━━━━━ DATA TO PROCESS ━━━━━

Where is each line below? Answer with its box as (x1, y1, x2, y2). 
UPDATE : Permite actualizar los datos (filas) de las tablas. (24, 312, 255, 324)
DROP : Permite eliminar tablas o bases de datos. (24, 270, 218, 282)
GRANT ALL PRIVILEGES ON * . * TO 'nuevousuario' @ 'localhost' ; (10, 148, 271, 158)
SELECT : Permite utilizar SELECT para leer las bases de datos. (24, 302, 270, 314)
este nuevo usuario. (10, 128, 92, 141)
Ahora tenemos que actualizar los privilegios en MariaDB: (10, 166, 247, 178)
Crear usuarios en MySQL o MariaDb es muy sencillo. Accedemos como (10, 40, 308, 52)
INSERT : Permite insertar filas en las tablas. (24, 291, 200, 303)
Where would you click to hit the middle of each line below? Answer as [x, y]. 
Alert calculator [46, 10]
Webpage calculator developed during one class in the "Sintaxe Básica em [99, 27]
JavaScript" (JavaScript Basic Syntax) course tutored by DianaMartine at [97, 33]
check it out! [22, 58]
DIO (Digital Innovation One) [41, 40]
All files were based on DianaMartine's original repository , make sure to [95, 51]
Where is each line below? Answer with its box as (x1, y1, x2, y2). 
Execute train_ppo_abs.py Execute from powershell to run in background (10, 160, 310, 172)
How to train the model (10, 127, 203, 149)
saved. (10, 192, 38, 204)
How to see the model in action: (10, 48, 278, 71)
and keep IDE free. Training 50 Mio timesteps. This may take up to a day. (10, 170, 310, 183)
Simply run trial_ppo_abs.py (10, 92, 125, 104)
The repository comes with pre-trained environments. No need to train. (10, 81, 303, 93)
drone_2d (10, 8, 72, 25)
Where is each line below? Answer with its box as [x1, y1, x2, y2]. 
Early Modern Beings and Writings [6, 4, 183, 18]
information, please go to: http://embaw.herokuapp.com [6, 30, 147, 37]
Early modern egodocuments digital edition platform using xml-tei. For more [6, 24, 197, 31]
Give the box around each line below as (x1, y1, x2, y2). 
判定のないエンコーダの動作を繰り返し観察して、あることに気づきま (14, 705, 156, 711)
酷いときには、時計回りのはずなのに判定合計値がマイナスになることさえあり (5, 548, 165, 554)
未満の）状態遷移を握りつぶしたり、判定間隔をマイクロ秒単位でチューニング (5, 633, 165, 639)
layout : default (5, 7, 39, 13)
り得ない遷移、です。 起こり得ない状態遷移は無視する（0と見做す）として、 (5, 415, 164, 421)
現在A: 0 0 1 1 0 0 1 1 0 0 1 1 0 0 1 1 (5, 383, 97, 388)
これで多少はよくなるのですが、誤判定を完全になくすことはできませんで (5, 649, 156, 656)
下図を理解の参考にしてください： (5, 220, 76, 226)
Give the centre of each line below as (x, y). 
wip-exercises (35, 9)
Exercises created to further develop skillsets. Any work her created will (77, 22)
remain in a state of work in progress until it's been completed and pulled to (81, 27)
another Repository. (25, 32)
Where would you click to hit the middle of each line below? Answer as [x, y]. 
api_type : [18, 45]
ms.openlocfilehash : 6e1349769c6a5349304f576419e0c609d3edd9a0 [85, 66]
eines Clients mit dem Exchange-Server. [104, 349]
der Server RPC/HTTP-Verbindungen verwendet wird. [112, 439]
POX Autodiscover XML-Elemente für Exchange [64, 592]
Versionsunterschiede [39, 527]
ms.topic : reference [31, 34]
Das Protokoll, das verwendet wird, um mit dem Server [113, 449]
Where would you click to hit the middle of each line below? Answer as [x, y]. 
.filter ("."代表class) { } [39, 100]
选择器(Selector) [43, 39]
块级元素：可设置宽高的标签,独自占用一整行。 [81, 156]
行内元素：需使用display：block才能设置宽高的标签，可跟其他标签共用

━━━━━

## REQUIRED WORK
In full and without alteration, output the listing.

## EXERCISE SOLUTION
Where is each line below? Answer with its box as (x1, y1, x2, y2). 
UPDATE : Permite actualizar los datos (filas) de las tablas. (24, 312, 255, 324)
DROP : Permite eliminar tablas o bases de datos. (24, 270, 218, 282)
GRANT ALL PRIVILEGES ON * . * TO 'nuevousuario' @ 'localhost' ; (10, 148, 271, 158)
SELECT : Permite utilizar SELECT para leer las bases de datos. (24, 302, 270, 314)
este nuevo usuario. (10, 128, 92, 141)
Ahora tenemos que actualizar los privilegios en MariaDB: (10, 166, 247, 178)
Crear usuarios en MySQL o MariaDb es muy sencillo. Accedemos como (10, 40, 308, 52)
INSERT : Permite insertar filas en las tablas. (24, 291, 200, 303)
Where would you click to hit the middle of each line below? Answer as [x, y]. 
Alert calculator [46, 10]
Webpage calculator developed during one class in the "Sintaxe Básica em [99, 27]
JavaScript" (JavaScript Basic Syntax) course tutored by DianaMartine at [97, 33]
check it out! [22, 58]
DIO (Digital Innovation One) [41, 40]
All files were based on DianaMartine's original repository , make sure to [95, 51]
Where is each line below? Answer with its box as (x1, y1, x2, y2). 
Execute train_ppo_abs.py Execute from powershell to run in background (10, 160, 310, 172)
How to train the model (10, 127, 203, 149)
saved. (10, 192, 38, 204)
How to see the model in action: (10, 48, 278, 71)
and keep IDE free. Training 50 Mio timesteps. This may take up to a day. (10, 170, 310, 183)
Simply run trial_ppo_abs.py (10, 92, 125, 104)
The repository comes with pre-trained environments. No need to train. (10, 81, 303, 93)
drone_2d (10, 8, 72, 25)
Where is each line below? Answer with its box as [x1, y1, x2, y2]. 
Early Modern Beings and Writings [6, 4, 183, 18]
information, please go to: http://embaw.herokuapp.com [6, 30, 147, 37]
Early modern egodocuments digital edition platform using xml-tei. For more [6, 24, 197, 31]
Give the box around each line below as (x1, y1, x2, y2). 
判定のないエンコーダの動作を繰り返し観察して、あることに気づきま (14, 705, 156, 711)
酷いときには、時計回りのはずなのに判定合計値がマイナスになることさえあり (5, 548, 165, 554)
未満の）状態遷移を握りつぶしたり、判定間隔をマイクロ秒単位でチューニング (5, 633, 165, 639)
layout : default (5, 7, 39, 13)
り得ない遷移、です。 起こり得ない状態遷移は無視する（0と見做す）として、 (5, 415, 164, 421)
現在A: 0 0 1 1 0 0 1 1 0 0 1 1 0 0 1 1 (5, 383, 97, 388)
これで多少はよくなるのですが、誤判定を完全になくすことはできませんで (5, 649, 156, 656)
下図を理解の参考にしてください： (5, 220, 76, 226)
Give the centre of each line below as (x, y). 
wip-exercises (35, 9)
Exercises created to further develop skillsets. Any work her created will (77, 22)
remain in a state of work in progress until it's been completed and pulled to (81, 27)
another Repository. (25, 32)
Where would you click to hit the middle of each line below? Answer as [x, y]. 
api_type : [18, 45]
ms.openlocfilehash : 6e1349769c6a5349304f576419e0c609d3edd9a0 [85, 66]
eines Clients mit dem Exchange-Server. [104, 349]
der Server RPC/HTTP-Verbindungen verwendet wird. [112, 439]
POX Autodiscover XML-Elemente für Exchange [64, 592]
Versionsunterschiede [39, 527]
ms.topic : reference [31, 34]
Das Protokoll, das verwendet wird, um mit dem Server [113, 449]
Where would you click to hit the middle of each line below? Answer as [x, y]. 
.filter ("."代表class) { } [39, 100]
选择器(Selector) [43, 39]
块级元素：可设置宽高的标签,独自占用一整行。 [81, 156]
行内元素：需使用display：block才能设置宽高的标签，可跟其他标签共用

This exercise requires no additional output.